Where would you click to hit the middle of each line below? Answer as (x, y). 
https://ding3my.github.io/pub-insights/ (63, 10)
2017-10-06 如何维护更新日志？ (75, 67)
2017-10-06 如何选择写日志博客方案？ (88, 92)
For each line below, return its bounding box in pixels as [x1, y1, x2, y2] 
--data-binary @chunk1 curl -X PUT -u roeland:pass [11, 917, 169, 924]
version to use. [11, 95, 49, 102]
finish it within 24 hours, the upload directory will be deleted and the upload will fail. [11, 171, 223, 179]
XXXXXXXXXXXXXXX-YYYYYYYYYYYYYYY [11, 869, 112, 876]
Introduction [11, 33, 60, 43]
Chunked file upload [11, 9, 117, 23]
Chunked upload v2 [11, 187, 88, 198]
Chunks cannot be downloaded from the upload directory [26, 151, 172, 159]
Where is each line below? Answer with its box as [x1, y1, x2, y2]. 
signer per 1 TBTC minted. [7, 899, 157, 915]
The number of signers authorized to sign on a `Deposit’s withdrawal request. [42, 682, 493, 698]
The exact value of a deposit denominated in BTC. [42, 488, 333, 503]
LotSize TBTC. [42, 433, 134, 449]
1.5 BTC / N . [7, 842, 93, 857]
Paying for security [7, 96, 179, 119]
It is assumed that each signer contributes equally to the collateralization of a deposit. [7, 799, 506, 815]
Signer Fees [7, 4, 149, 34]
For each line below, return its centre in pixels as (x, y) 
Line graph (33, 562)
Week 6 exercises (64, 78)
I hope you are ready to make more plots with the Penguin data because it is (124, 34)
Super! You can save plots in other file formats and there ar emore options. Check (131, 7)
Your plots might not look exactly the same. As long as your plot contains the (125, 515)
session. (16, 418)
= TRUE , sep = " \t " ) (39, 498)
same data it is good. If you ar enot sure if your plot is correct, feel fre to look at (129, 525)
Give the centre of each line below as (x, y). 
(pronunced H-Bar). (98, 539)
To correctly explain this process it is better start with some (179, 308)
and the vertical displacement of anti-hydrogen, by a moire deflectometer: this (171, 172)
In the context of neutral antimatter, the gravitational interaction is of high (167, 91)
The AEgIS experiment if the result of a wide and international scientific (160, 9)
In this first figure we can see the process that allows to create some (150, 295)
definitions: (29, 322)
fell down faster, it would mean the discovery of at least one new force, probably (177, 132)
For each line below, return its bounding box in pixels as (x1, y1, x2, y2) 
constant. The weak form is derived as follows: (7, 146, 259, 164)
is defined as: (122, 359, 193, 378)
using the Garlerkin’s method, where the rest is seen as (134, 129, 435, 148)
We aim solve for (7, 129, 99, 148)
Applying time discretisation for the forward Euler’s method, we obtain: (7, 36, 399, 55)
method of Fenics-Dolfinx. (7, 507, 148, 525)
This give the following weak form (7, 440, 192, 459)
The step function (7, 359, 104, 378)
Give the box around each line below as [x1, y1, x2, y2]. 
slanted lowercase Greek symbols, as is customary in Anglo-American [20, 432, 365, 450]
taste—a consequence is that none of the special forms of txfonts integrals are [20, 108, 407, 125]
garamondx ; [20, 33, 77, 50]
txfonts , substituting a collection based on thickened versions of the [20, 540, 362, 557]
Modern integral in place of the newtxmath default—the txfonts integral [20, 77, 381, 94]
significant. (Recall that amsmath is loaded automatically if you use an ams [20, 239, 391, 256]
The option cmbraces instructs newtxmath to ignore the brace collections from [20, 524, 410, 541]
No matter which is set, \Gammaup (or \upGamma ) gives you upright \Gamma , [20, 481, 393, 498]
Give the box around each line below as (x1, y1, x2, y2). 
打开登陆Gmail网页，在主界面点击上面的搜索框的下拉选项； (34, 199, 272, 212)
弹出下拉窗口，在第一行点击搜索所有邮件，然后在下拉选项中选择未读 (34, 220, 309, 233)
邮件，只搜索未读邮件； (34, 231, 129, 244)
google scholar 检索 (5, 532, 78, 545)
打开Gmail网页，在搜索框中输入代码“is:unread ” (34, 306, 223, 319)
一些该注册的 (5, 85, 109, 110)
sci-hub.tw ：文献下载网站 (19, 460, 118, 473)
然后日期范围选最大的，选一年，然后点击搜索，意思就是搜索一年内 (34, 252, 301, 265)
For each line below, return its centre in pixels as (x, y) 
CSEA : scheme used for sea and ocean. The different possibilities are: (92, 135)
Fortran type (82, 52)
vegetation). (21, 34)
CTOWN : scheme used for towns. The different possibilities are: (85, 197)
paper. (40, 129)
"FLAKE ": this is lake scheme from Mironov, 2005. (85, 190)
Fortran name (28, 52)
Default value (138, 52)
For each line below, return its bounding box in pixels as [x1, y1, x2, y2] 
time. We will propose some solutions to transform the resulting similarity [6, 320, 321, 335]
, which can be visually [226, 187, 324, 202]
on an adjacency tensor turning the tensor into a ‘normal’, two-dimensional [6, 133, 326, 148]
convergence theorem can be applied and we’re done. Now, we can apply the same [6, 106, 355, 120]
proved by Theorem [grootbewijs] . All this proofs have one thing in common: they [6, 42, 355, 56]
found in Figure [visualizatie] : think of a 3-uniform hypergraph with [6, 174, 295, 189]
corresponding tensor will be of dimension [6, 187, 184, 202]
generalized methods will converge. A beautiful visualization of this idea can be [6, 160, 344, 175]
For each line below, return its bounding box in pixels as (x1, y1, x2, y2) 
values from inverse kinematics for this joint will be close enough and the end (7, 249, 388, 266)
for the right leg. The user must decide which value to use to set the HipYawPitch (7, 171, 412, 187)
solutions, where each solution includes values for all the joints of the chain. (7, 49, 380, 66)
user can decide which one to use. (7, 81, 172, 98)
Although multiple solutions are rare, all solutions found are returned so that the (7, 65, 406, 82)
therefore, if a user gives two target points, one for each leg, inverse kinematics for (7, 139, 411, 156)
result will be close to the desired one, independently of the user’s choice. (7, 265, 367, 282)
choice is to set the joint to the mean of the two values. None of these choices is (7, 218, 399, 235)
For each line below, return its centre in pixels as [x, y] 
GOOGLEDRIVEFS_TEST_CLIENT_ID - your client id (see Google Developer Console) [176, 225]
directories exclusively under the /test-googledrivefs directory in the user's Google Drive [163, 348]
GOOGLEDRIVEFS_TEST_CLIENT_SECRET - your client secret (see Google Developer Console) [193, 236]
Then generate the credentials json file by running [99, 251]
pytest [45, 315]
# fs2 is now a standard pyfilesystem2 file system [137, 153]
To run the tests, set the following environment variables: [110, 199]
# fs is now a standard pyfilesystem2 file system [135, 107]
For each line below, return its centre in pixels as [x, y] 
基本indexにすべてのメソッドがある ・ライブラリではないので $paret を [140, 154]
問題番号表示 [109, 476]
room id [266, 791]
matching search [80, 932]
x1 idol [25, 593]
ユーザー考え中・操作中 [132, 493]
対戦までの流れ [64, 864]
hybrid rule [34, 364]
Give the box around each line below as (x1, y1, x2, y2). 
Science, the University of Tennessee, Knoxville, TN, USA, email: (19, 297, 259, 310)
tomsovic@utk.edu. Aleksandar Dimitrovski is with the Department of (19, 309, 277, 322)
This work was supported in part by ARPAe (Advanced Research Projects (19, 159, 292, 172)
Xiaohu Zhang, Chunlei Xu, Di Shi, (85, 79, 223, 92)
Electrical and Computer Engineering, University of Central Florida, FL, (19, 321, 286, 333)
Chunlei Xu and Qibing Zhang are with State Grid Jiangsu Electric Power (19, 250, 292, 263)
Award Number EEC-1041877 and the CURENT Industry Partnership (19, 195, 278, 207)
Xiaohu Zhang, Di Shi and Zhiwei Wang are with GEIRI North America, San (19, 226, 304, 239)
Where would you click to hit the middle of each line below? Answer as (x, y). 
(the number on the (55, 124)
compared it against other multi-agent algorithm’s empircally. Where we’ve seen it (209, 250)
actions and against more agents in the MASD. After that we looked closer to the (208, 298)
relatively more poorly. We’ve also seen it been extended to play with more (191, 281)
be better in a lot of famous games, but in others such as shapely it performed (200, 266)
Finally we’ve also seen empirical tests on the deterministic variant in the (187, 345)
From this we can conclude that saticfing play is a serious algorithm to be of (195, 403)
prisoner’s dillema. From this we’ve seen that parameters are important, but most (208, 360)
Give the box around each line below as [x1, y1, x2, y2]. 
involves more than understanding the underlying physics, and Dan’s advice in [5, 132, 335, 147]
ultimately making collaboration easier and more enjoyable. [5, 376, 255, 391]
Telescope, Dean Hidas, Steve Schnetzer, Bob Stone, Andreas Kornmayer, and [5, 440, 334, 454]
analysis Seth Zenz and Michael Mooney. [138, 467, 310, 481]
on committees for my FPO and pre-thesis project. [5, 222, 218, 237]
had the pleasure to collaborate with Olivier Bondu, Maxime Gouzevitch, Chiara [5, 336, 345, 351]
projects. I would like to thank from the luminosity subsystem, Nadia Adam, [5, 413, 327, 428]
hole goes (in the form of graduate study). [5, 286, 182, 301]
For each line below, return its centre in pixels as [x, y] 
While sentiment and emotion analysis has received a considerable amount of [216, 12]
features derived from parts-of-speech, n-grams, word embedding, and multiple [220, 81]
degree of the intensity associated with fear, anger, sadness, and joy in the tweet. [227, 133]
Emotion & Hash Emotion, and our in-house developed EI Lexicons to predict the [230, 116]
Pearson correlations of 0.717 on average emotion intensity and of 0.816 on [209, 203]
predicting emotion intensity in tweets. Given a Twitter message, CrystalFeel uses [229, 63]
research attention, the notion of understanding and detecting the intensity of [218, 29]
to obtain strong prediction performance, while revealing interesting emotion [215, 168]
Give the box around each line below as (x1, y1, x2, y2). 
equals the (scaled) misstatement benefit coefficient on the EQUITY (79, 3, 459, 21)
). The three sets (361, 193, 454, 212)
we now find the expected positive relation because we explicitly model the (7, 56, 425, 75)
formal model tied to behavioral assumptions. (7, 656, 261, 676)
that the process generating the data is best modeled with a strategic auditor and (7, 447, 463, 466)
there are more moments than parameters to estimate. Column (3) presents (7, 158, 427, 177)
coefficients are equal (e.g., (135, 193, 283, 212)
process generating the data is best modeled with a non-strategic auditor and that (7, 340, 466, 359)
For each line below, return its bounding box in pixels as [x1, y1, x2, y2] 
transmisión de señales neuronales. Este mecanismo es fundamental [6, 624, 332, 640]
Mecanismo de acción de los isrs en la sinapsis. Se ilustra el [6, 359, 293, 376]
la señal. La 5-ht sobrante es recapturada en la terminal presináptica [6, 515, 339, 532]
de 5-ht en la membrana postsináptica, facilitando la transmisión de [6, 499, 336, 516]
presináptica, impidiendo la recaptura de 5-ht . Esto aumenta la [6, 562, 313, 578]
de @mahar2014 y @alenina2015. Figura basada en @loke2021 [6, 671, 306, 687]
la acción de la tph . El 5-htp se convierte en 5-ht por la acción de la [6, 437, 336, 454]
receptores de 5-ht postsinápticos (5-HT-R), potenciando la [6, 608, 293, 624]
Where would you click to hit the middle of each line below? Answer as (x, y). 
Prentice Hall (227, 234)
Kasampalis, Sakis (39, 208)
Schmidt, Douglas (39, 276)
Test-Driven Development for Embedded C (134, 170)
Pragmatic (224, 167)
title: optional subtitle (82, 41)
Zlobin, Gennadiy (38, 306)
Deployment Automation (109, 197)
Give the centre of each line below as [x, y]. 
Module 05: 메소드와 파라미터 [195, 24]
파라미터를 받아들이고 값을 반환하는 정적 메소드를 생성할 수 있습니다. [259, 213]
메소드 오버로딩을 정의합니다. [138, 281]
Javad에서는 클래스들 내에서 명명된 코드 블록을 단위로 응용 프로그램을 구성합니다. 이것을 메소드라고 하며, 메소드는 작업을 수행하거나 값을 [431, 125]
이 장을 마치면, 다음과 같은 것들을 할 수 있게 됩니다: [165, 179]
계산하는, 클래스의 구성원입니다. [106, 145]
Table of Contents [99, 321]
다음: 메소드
+-------+
- **Task**: Repeat exactly the lines that run from the opening of the listing through the line holding "XXXXXXXXXXXXXXX-YYYYYYYYYYYYYYY [11, 869, 112, 876]". Leave out everything else.

- **Result of this exercise**:
Where would you click to hit the middle of each line below? Answer as (x, y). 
https://ding3my.github.io/pub-insights/ (63, 10)
2017-10-06 如何维护更新日志？ (75, 67)
2017-10-06 如何选择写日志博客方案？ (88, 92)
For each line below, return its bounding box in pixels as [x1, y1, x2, y2] 
--data-binary @chunk1 curl -X PUT -u roeland:pass [11, 917, 169, 924]
version to use. [11, 95, 49, 102]
finish it within 24 hours, the upload directory will be deleted and the upload will fail. [11, 171, 223, 179]
XXXXXXXXXXXXXXX-YYYYYYYYYYYYYYY [11, 869, 112, 876]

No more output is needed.